* **INPUT MATERIAL**:
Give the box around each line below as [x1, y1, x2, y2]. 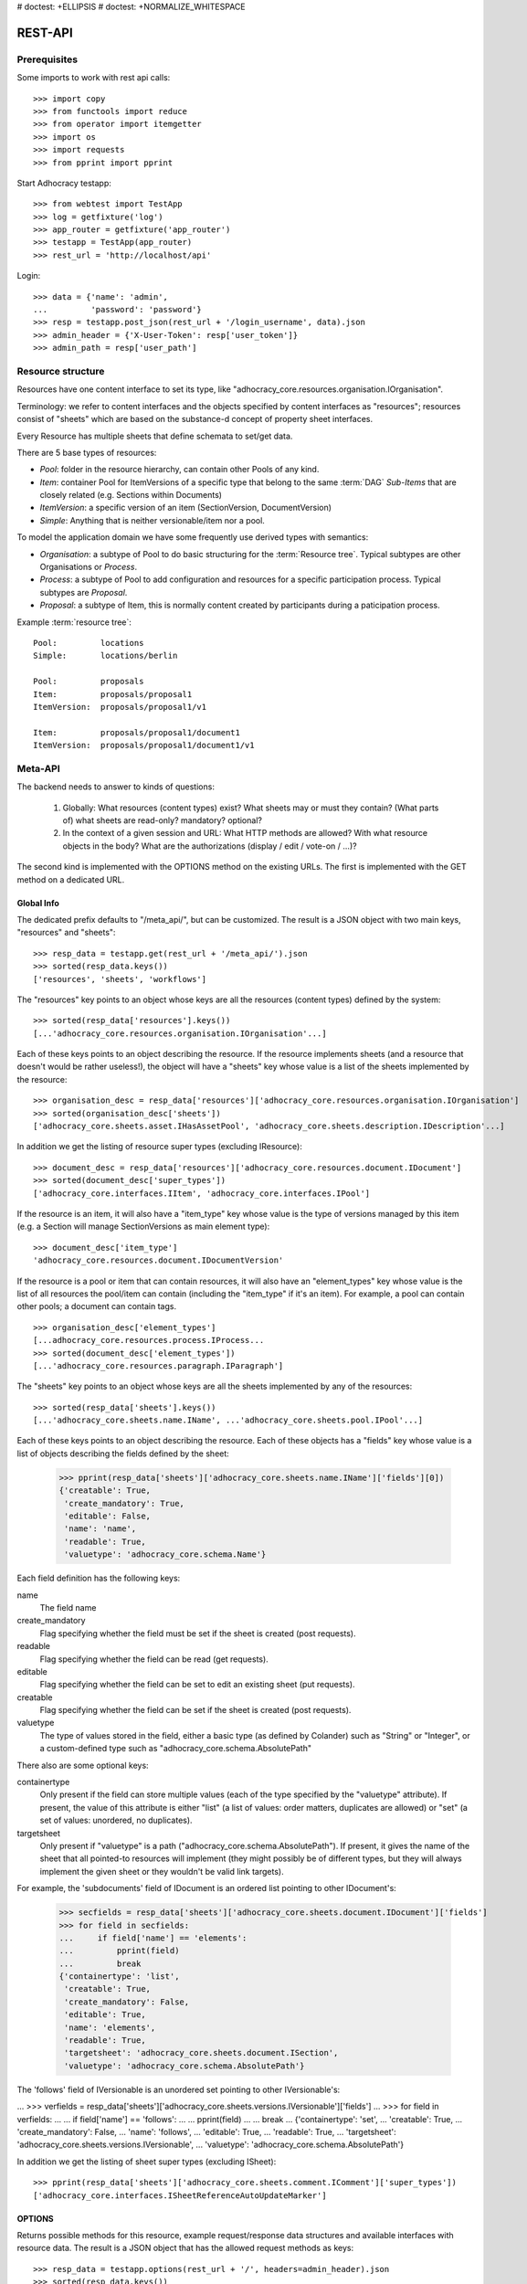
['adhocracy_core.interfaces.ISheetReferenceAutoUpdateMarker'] [33, 2190, 328, 2201]
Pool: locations [33, 638, 144, 648]
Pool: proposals [33, 676, 144, 687]
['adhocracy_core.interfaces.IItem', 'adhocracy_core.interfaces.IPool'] [33, 1188, 371, 1199]
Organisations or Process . [39, 562, 137, 573]
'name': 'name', [64, 1524, 137, 1534]
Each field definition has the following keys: [16, 1572, 181, 1584]
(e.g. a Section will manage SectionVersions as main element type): [16, 1221, 270, 1232]
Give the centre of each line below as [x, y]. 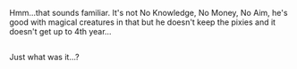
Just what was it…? [44, 57]
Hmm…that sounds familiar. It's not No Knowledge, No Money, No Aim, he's [148, 13]
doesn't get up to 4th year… [60, 31]
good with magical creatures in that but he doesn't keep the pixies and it [142, 22]
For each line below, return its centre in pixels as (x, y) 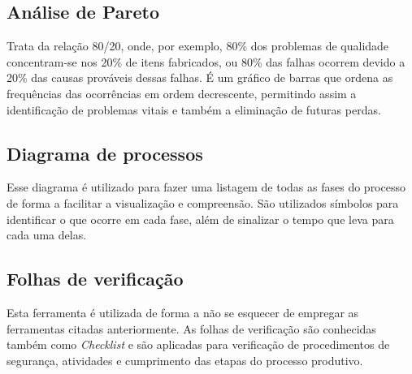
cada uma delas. (47, 235)
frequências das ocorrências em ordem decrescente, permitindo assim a (182, 93)
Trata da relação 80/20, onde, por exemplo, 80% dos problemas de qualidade (198, 46)
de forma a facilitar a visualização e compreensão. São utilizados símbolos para (203, 202)
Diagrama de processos (105, 153)
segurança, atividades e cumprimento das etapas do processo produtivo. (185, 360)
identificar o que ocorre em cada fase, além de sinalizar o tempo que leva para (200, 219)
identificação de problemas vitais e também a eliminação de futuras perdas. (194, 109)
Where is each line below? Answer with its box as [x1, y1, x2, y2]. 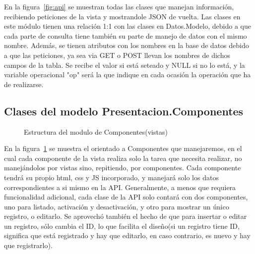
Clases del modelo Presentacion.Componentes [4, 103, 244, 118]
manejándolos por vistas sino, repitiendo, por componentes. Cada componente [4, 162, 241, 173]
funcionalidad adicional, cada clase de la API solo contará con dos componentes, [4, 192, 248, 202]
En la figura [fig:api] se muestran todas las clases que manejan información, [4, 1, 234, 11]
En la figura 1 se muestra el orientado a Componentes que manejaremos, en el [4, 143, 242, 153]
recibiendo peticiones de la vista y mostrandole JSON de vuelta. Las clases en [4, 11, 241, 21]
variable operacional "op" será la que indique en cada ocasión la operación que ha [4, 69, 251, 80]
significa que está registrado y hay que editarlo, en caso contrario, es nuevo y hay [4, 230, 251, 241]
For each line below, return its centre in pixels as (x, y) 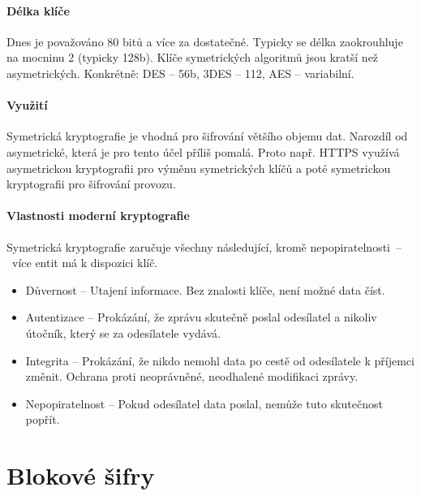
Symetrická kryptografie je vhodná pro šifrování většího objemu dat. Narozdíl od (207, 136)
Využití (27, 105)
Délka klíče (38, 10)
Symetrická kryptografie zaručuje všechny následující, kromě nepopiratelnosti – (204, 246)
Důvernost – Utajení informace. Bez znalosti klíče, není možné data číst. (205, 289)
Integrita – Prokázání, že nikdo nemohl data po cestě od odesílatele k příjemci (220, 360)
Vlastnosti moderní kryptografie (98, 216)
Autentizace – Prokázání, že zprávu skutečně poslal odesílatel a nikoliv (201, 317)

* **TRY IT**:
Any picture in the material is to be dropped; the rest is repeated exactly.

* **TASK RESPONSE**:
Give the box around each line below as [x1, y1, x2, y2]. 
['adhocracy_core.interfaces.ISheetReferenceAutoUpdateMarker'] [33, 2190, 328, 2201]
Pool: locations [33, 638, 144, 648]
Pool: proposals [33, 676, 144, 687]
['adhocracy_core.interfaces.IItem', 'adhocracy_core.interfaces.IPool'] [33, 1188, 371, 1199]
Organisations or Process . [39, 562, 137, 573]
'name': 'name', [64, 1524, 137, 1534]
Each field definition has the following keys: [16, 1572, 181, 1584]
(e.g. a Section will manage SectionVersions as main element type): [16, 1221, 270, 1232]
Give the centre of each line below as [x, y]. 
Just what was it…? [44, 57]
Hmm…that sounds familiar. It's not No Knowledge, No Money, No Aim, he's [148, 13]
doesn't get up to 4th year… [60, 31]
good with magical creatures in that but he doesn't keep the pixies and it [142, 22]
For each line below, return its centre in pixels as (x, y) 
cada uma delas. (47, 235)
frequências das ocorrências em ordem decrescente, permitindo assim a (182, 93)
Trata da relação 80/20, onde, por exemplo, 80% dos problemas de qualidade (198, 46)
de forma a facilitar a visualização e compreensão. São utilizados símbolos para (203, 202)
Diagrama de processos (105, 153)
segurança, atividades e cumprimento das etapas do processo produtivo. (185, 360)
identificar o que ocorre em cada fase, além de sinalizar o tempo que leva para (200, 219)
identificação de problemas vitais e também a eliminação de futuras perdas. (194, 109)
Where is each line below? Answer with its box as [x1, y1, x2, y2]. 
Clases del modelo Presentacion.Componentes [4, 103, 244, 118]
manejándolos por vistas sino, repitiendo, por componentes. Cada componente [4, 162, 241, 173]
funcionalidad adicional, cada clase de la API solo contará con dos componentes, [4, 192, 248, 202]
En la figura [fig:api] se muestran todas las clases que manejan información, [4, 1, 234, 11]
En la figura 1 se muestra el orientado a Componentes que manejaremos, en el [4, 143, 242, 153]
recibiendo peticiones de la vista y mostrandole JSON de vuelta. Las clases en [4, 11, 241, 21]
variable operacional "op" será la que indique en cada ocasión la operación que ha [4, 69, 251, 80]
significa que está registrado y hay que editarlo, en caso contrario, es nuevo y hay [4, 230, 251, 241]
For each line below, return its centre in pixels as (x, y) 
Symetrická kryptografie je vhodná pro šifrování většího objemu dat. Narozdíl od (207, 136)
Využití (27, 105)
Délka klíče (38, 10)
Symetrická kryptografie zaručuje všechny následující, kromě nepopiratelnosti – (204, 246)
Důvernost – Utajení informace. Bez znalosti klíče, není možné data číst. (205, 289)
Integrita – Prokázání, že nikdo nemohl data po cestě od odesílatele k příjemci (220, 360)
Vlastnosti moderní kryptografie (98, 216)
Autentizace – Prokázání, že zprávu skutečně poslal odesílatel a nikoliv (201, 317)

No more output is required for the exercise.